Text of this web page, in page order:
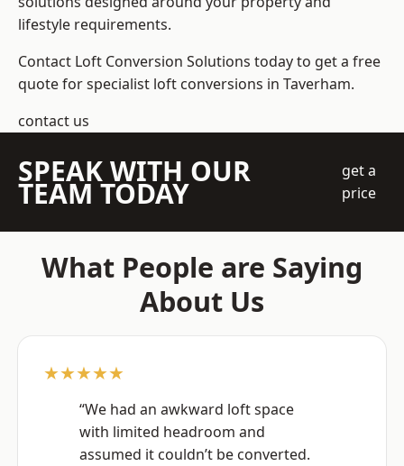
lifestyle requirements.
Contact Loft Conversion Solutions today to get a free
quote for specialist loft conversions in Taverham.
contact us
SPEAK WITH OUR
TEAM TODAY
get a
price
What People are Saying
About Us
★★★★★
“We had an awkward loft space
with limited headroom and
assumed it couldn’t be converted.
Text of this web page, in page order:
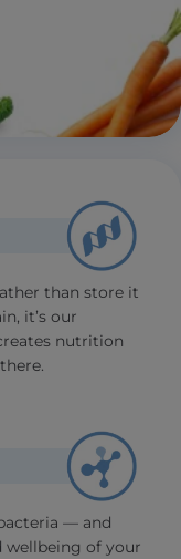
than store it
it’s our
nutrition
— and
wellbeing of your
==========
TASK DESCRIPTION: Your answer must consist of the entries, unchanged, with no pictures in it.

RESULT:
Text of this web page, in page order:
lifestyle requirements.
Contact Loft Conversion Solutions today to get a free
quote for specialist loft conversions in Taverham.
contact us
SPEAK WITH OUR
TEAM TODAY
get a
price
What People are Saying
About Us
★★★★★
“We had an awkward loft space
with limited headroom and
assumed it couldn’t be converted.
Text of this web page, in page order:
than store it
it’s our
nutrition
— and
wellbeing of your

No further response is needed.